#### WORK INSTRUCTION
Pictures stay out of your copy, but everything else in the records below must be repeated exactly.

#### INPUT DATA
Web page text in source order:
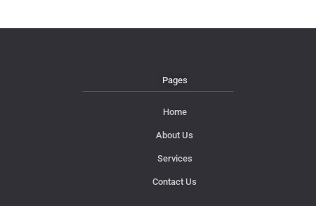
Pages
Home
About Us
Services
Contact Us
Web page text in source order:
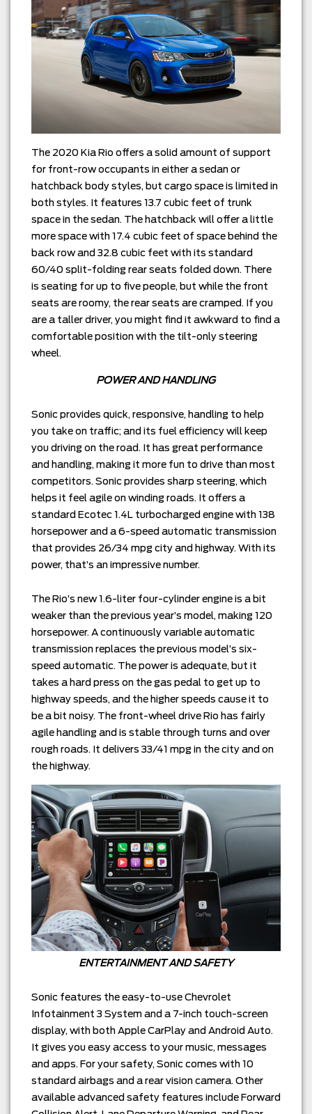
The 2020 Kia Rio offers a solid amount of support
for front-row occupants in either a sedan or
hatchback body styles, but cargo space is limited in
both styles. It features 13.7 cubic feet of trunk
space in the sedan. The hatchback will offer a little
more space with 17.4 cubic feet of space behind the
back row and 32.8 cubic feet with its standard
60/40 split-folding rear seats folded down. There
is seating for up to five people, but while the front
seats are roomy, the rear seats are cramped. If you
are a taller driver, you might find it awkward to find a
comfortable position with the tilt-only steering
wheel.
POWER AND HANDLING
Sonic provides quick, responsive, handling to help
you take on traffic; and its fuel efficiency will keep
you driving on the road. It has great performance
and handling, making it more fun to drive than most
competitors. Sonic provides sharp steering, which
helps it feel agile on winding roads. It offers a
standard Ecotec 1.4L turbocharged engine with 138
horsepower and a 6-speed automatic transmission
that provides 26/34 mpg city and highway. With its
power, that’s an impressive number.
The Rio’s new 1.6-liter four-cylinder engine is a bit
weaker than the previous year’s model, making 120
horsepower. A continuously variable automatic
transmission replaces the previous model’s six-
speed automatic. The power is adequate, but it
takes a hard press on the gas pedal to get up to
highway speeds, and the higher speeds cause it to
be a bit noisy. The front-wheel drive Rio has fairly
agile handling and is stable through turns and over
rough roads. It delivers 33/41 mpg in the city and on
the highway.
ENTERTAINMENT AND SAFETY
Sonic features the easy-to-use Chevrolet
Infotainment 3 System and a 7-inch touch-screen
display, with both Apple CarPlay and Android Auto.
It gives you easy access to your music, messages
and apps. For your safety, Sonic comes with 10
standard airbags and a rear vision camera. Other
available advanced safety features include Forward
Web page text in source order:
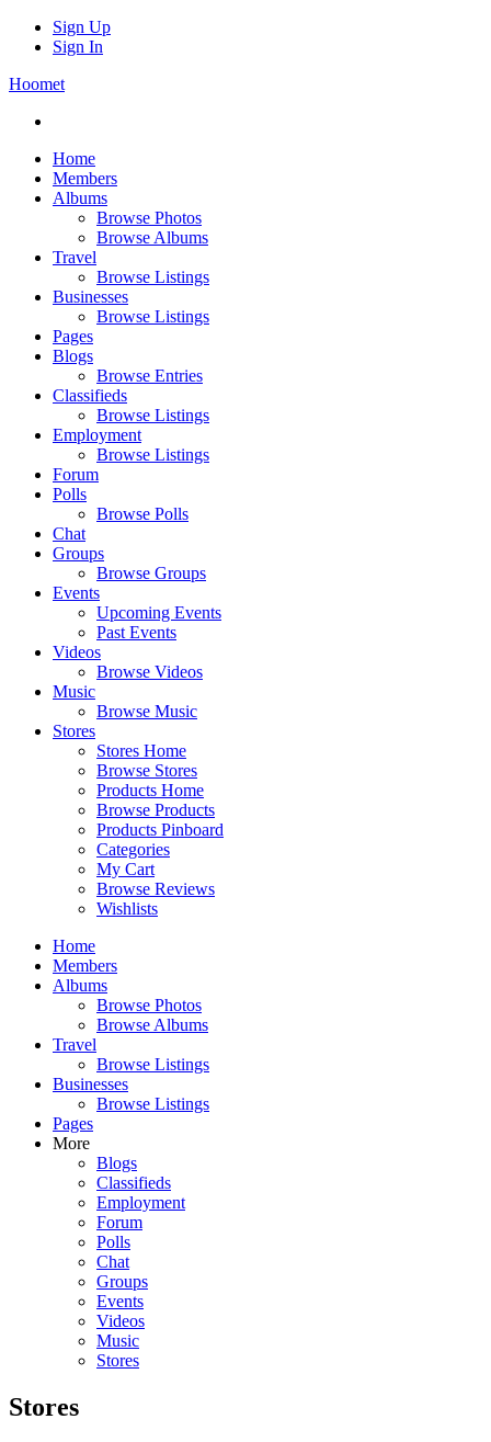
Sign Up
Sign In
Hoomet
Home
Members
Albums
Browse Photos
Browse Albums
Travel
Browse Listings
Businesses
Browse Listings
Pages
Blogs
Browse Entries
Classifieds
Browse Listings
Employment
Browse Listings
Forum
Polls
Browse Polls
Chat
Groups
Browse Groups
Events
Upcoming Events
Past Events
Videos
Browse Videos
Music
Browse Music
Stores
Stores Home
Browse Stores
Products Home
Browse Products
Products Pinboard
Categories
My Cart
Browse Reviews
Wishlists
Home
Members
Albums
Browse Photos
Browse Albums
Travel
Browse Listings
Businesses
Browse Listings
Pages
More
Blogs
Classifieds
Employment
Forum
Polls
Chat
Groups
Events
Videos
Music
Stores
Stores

#### EXERCISE RESPONSE
Web page text in source order:
Pages
Home
About Us
Services
Contact Us
Web page text in source order:
The 2020 Kia Rio offers a solid amount of support
for front-row occupants in either a sedan or
hatchback body styles, but cargo space is limited in
both styles. It features 13.7 cubic feet of trunk
space in the sedan. The hatchback will offer a little
more space with 17.4 cubic feet of space behind the
back row and 32.8 cubic feet with its standard
60/40 split-folding rear seats folded down. There
is seating for up to five people, but while the front
seats are roomy, the rear seats are cramped. If you
are a taller driver, you might find it awkward to find a
comfortable position with the tilt-only steering
wheel.
POWER AND HANDLING
Sonic provides quick, responsive, handling to help
you take on traffic; and its fuel efficiency will keep
you driving on the road. It has great performance
and handling, making it more fun to drive than most
competitors. Sonic provides sharp steering, which
helps it feel agile on winding roads. It offers a
standard Ecotec 1.4L turbocharged engine with 138
horsepower and a 6-speed automatic transmission
that provides 26/34 mpg city and highway. With its
power, that’s an impressive number.
The Rio’s new 1.6-liter four-cylinder engine is a bit
weaker than the previous year’s model, making 120
horsepower. A continuously variable automatic
transmission replaces the previous model’s six-
speed automatic. The power is adequate, but it
takes a hard press on the gas pedal to get up to
highway speeds, and the higher speeds cause it to
be a bit noisy. The front-wheel drive Rio has fairly
agile handling and is stable through turns and over
rough roads. It delivers 33/41 mpg in the city and on
the highway.
ENTERTAINMENT AND SAFETY
Sonic features the easy-to-use Chevrolet
Infotainment 3 System and a 7-inch touch-screen
display, with both Apple CarPlay and Android Auto.
It gives you easy access to your music, messages
and apps. For your safety, Sonic comes with 10
standard airbags and a rear vision camera. Other
available advanced safety features include Forward
Web page text in source order:
Sign Up
Sign In
Hoomet
Home
Members
Albums
Browse Photos
Browse Albums
Travel
Browse Listings
Businesses
Browse Listings
Pages
Blogs
Browse Entries
Classifieds
Browse Listings
Employment
Browse Listings
Forum
Polls
Browse Polls
Chat
Groups
Browse Groups
Events
Upcoming Events
Past Events
Videos
Browse Videos
Music
Browse Music
Stores
Stores Home
Browse Stores
Products Home
Browse Products
Products Pinboard
Categories
My Cart
Browse Reviews
Wishlists
Home
Members
Albums
Browse Photos
Browse Albums
Travel
Browse Listings
Businesses
Browse Listings
Pages
More
Blogs
Classifieds
Employment
Forum
Polls
Chat
Groups
Events
Videos
Music
Stores
Stores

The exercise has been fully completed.